Non, vous, avouez-le franchement, votre credo, c’est bronzette y
trempette. Et qu’on ne vous en demande pas davantage pour chaque journée de
vacances qui s’écoule, paisible. Vous aimez les longues communions électriques
avec le dieu Soleil qui vous caramélise de ses caresses de feu. Vous appréciez
paresser en fusion mystique avec le dieu Eole qui vous ventile de ses
effleurements aériens.

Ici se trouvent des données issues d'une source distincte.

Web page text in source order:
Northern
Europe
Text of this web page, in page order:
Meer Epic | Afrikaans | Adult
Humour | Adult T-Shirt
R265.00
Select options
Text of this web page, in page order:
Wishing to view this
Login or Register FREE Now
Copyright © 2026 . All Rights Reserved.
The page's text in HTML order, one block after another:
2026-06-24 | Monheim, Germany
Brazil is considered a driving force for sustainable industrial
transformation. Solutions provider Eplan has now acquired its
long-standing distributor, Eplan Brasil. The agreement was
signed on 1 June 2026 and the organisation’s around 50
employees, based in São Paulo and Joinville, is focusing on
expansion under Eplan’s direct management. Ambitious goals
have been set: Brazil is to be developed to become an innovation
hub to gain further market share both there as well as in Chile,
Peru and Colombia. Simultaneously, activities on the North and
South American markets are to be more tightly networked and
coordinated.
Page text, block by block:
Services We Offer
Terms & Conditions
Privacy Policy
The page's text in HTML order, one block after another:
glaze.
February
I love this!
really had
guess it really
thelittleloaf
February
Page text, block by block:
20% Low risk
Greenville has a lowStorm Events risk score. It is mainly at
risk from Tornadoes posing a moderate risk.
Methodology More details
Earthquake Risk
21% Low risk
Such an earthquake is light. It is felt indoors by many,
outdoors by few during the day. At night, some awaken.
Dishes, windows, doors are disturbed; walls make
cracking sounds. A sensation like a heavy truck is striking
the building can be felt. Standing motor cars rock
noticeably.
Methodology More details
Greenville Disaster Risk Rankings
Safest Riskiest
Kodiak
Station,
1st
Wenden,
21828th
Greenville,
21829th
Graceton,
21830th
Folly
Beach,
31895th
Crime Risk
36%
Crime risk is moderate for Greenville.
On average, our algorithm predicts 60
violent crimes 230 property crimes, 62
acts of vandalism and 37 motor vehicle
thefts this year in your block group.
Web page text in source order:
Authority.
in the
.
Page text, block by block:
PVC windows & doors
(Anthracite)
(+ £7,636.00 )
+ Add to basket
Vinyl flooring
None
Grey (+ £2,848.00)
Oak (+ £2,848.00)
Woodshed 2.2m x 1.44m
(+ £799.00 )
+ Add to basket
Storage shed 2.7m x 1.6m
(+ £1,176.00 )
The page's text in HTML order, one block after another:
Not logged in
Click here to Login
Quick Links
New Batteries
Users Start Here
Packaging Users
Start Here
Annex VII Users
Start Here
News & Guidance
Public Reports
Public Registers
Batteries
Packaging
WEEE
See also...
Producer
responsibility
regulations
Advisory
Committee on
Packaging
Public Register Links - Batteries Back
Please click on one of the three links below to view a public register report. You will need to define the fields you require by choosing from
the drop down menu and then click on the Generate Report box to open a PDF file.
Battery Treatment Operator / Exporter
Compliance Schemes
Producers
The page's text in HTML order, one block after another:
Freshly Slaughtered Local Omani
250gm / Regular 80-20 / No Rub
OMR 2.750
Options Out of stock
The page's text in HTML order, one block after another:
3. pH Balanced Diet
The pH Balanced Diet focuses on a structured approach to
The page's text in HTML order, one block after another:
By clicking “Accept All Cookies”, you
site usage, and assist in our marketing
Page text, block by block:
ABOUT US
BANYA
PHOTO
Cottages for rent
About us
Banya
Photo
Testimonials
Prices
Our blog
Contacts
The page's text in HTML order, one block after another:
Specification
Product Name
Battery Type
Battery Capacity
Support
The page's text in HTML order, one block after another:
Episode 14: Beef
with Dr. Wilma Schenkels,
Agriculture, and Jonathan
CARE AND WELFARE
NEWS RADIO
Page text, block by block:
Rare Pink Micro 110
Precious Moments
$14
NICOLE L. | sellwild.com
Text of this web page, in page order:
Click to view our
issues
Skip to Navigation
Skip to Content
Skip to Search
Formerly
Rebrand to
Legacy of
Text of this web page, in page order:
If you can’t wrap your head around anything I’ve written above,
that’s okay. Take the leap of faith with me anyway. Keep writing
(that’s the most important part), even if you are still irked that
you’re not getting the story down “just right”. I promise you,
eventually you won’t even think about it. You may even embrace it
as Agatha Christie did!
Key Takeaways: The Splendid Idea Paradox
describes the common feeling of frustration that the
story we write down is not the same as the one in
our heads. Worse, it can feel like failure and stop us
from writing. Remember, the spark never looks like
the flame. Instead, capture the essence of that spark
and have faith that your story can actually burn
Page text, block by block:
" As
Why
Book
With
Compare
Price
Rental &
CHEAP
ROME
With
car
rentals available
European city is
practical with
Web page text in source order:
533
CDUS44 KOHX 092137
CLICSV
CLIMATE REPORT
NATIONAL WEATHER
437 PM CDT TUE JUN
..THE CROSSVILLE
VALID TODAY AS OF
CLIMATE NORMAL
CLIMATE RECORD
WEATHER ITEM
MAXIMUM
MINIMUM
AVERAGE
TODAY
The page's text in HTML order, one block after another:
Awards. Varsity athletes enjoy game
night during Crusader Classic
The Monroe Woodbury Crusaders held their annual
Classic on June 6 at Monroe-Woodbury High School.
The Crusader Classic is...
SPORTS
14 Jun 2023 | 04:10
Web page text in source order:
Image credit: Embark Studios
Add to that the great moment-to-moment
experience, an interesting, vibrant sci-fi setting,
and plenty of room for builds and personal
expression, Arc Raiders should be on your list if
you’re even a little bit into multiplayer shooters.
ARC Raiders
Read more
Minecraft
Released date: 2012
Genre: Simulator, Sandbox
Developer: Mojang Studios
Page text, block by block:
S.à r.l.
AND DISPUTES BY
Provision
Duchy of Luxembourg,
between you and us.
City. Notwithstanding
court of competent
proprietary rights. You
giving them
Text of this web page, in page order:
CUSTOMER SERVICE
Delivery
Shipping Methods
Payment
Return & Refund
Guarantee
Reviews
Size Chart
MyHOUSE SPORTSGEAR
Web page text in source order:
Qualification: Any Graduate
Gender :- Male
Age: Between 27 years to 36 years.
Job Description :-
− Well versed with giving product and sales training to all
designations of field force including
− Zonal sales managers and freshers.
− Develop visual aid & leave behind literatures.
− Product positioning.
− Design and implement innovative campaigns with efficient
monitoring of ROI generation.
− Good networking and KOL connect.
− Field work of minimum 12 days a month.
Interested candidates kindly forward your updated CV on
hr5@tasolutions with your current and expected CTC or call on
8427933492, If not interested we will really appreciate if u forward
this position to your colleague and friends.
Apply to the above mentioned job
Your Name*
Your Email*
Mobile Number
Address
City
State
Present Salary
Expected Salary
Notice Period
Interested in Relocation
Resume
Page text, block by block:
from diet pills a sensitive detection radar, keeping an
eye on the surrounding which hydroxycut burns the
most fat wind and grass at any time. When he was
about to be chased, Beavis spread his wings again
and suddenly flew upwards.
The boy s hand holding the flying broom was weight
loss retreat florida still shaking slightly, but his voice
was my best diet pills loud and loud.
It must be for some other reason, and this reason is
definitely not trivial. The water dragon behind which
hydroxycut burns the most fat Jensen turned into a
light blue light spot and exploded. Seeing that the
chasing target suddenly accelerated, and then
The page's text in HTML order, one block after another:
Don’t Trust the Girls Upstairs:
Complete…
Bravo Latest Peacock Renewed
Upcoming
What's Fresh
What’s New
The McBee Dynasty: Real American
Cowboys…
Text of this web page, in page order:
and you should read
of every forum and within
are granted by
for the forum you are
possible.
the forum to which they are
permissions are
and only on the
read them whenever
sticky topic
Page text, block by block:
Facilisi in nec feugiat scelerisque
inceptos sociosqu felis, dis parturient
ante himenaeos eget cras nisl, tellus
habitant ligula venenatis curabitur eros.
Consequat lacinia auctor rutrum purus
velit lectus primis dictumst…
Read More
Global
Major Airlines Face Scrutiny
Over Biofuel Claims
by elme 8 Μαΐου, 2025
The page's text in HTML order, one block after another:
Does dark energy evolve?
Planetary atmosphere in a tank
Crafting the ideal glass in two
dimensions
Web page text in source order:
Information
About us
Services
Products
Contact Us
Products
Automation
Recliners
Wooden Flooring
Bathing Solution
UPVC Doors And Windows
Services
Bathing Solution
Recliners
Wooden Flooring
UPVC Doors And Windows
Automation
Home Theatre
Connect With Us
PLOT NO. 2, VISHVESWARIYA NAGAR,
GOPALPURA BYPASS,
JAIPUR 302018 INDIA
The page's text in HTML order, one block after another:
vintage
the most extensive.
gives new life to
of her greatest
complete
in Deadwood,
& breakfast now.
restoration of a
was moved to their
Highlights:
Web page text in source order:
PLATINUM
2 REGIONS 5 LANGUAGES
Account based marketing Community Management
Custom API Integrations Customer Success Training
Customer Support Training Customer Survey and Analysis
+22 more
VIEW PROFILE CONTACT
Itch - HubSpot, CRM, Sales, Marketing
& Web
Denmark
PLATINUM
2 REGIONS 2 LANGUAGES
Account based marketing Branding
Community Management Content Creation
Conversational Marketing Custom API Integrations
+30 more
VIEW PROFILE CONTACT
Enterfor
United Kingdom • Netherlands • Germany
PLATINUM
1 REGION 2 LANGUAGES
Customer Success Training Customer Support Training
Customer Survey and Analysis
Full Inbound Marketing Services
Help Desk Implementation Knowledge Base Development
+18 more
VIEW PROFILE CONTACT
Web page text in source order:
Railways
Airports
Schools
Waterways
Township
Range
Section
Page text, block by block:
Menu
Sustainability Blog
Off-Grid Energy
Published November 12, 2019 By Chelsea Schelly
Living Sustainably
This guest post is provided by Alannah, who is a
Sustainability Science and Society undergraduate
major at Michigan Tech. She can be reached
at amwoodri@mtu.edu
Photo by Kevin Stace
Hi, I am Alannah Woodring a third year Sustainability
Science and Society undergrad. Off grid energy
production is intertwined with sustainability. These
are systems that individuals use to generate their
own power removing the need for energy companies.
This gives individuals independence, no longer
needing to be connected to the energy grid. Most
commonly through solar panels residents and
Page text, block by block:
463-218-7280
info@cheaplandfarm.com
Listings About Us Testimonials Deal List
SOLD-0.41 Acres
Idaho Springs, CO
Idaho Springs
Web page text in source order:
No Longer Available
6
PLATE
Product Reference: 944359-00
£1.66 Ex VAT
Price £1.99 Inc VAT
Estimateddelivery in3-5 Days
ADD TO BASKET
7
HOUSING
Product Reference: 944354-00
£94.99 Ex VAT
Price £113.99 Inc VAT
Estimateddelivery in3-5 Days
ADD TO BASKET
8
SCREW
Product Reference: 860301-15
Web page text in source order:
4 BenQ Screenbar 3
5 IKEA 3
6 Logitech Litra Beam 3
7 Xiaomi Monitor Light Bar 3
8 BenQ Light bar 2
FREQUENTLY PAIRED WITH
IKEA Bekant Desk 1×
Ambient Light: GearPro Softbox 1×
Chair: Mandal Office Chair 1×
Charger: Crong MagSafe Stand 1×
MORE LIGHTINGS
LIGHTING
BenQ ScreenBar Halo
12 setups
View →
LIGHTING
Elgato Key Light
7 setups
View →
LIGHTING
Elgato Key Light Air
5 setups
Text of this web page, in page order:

Neptune ? Plus tard... beaucoup plus tard... lorsque vous
oscillerez entre « à point » et « rôtie », avant de longuement hésiter entre une
gaufre sommée de chantilly et une glace vanille-réglisse. Vous n’êtes pas une
oisive, vous êtes... une contemplative ! Vous aimez admirer les falaises de
schiste noir, certaines acérées comme des canines de T-rex, d’autres aussi
douces que des hanches à la Botero, et toutes plongeant vertigineusement dans
les bleus de la Méditerranée.
Vous adorez suivre le vol frénétique des hirondelles de mer, des actives
celles-là, et des gracieuses mouettes, ainsi que de leurs cousins goélands. Et à la
fin de ces journées aventureuses, vous prisez les retours nonchalants via le
« paseo » frangé de boutiques, où vous effeuillez les maillots sur cintres avec
l’aisance des habituées de fin de saison. Ce quinzième maillot de bain est-il
vraiment nécessaire en ce premier soir de vacances ? Indispensable, certes pas,
mais si tentant...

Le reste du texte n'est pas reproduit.